From tree to cue how long?

9BallKY

AzB Silver Member
Silver Member
I’m just curious how long it takes from the time the wood is cut until it can actually be used in making a cue?
 

Coos Cues

Coos Cues
I’m just curious how long it takes from the time the wood is cut until it can actually be used in making a cue?

Walker warned not to comment on things you haven't actually done last week.

Apparently there are no loggers here.:smile:
 

triley41395

You'll shoot your eye out
Silver Member
I’m just curious how long it takes from the time the wood is cut until it can actually be used in making a cue?

I'm not a cuemaker but I'm guessing there are so many different factors to really say. Air dried vrs. Kiln dried , type of wood, location humidity, cored vrs not, how many passes does a particular cuemaker make before it's to size and how often they make a pass. Straight grain vrs.twisted grain vrs.burl..stabilized vrs.not stabilized. I'm sure there are other factors they take into consideration.
 

Tom1234

AzB Silver Member
Silver Member
I’m just curious how long it takes from the time the wood is cut until it can actually be used in making a cue?

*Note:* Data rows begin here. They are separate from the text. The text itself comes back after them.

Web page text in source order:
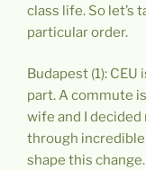
class life. So let’s
particular order.
Budapest (1):
part. A commute
wife and I decided
through
shape this

Not a cue maker, just a cue repair guy. I do woodworking for a hobby. Depending on the species of wood and moisture content, it can take at least a couple of weeks just to make a picture frame for an 8x10 photo. When you cut wood, you should let it rest. There are far more steps in making a cue compared to a picture frame. It wouldn’t surprise me if the cue makers suggested months if not a year to make a custom cue.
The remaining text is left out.